(Task description): Give back the records below exactly, every one, with no pictures.

Stored data entries:
-- Opening Marker --
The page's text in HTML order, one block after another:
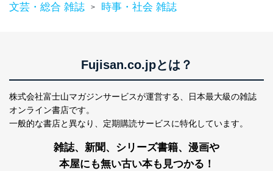
株式会社富士山マガジンサービス 個人情報問い合わせ
TEL：0570-200-223
FAX：03-5459-7073
e-mail：cs@fujisan.co.jp
改訂：2025年2月20日
制定：2005年4月1日
株式会社富士山マガジンサービス
文芸・総合 雑誌 > 時事・社会 雑誌
Fujisan.co.jpとは？
株式会社富士山マガジンサービスが運営する、
日本最大級の雑誌
オンライン書店です。
一般的な書店と異なり、 定期購読サービスに特化しています。
雑誌、新聞、シリーズ書籍、漫画や
本屋にも無い古い本も見つかる！
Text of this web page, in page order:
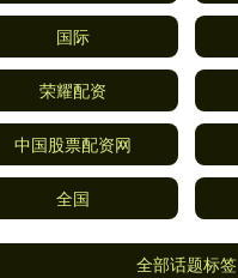
国际
荣耀配资
中国股票配资网
全国
全部话题标签
-- Closing Marker --
(Solution to this problem):
The page's text in HTML order, one block after another:
株式会社富士山マガジンサービス 個人情報問い合わせ
TEL：0570-200-223
FAX：03-5459-7073
e-mail：cs@fujisan.co.jp
改訂：2025年2月20日
制定：2005年4月1日
株式会社富士山マガジンサービス
文芸・総合 雑誌 > 時事・社会 雑誌
Fujisan.co.jpとは？
株式会社富士山マガジンサービスが運営する、
日本最大級の雑誌
オンライン書店です。
一般的な書店と異なり、 定期購読サービスに特化しています。
雑誌、新聞、シリーズ書籍、漫画や
本屋にも無い古い本も見つかる！
Text of this web page, in page order:
国际
荣耀配资
中国股票配资网
全国
全部话题标签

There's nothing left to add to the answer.